Jezus ukazał Jej całą ludzkość: "Oto syn Twój". A nam ukazał Matkę: "Nie zostawię was sierotami" – "Oto Matka twoja". Odtąd Maryja rozpoczyna nowe zadanie. Staje się pierwszą i najbliższą pomocnicą Chrystusa w dziele zbawiania i uświęcania ludu Bożego.
Zapewne, Maryja działa mocami Chrystusa i jest dla Niego. Ma stać wytrwale przy Nim, nie tylko w Betlejem, w Nazarecie, w Egipcie, na drodze krzyżowej i na kalwarii, ale w całym dziele Kościoła Bożego, przedziwnie obecna, jak mówi Sobór Watykański II, w misterium Chrystusa i Kościoła.

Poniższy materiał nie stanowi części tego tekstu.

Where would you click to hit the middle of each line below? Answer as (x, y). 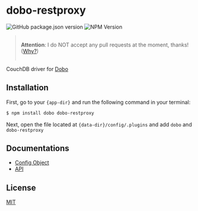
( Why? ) (29, 51)
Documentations (38, 149)
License (21, 187)
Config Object (32, 163)
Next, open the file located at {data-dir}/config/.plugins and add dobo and (99, 124)
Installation (27, 88)
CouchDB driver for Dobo (37, 69)
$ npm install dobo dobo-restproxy (50, 113)
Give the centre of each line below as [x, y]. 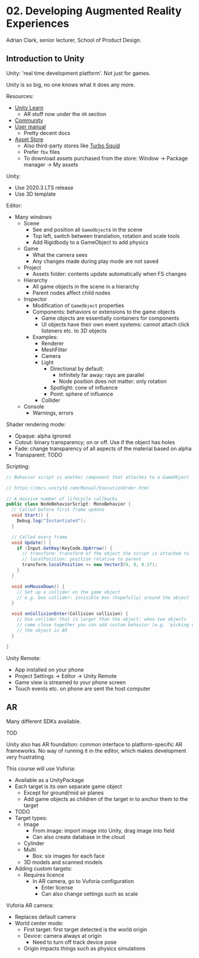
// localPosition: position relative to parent [82, 559]
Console [34, 406]
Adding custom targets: [43, 869]
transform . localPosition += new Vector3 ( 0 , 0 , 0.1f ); [90, 565]
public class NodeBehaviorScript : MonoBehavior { [69, 504]
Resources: [20, 96]
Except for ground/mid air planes [64, 793]
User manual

Stąd, Najmilsze Dzieci, czujemy Ją tak blisko! Odczuwamy coraz lepiej i głębiej Jej macierzyńską, czujną obecność. Im bardziej świat staje się techniczny, im bardziej materializuje się i wyzwala z wartości nadprzyrodzonych i Bożych, tym więcej czuje się osierocony, samotny, bezdomny, bezrodzinny, pozbawiony tego, co ojcowskie i co macierzyńskie.

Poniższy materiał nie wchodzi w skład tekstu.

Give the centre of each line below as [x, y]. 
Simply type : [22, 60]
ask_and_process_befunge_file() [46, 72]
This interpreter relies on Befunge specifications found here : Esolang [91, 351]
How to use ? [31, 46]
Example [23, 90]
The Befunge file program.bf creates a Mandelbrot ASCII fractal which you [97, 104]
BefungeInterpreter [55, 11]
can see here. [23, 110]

Wtedy człowiekowi jest trudno i boleśnie. Widzimy to w wielkich katastrofach ludzi pozbawionych Boga, którym odebrano wiarę. Budzi się w nich tęsknota za macierzyństwem, za bliskością serc. Tak też będzie i nadal… Im więcej na horyzoncie życia i bytu ludzkiego panować będzie tylko siła materialna, przemieniająca się w walkę fizyczną wszystkich ze wszystkimi, tym bardziej budzić się będzie w człowieku tęsknota za czymś ludzkim, co jest wolne od siły, żelaza, stali, pięści, przemocy i nienawiści.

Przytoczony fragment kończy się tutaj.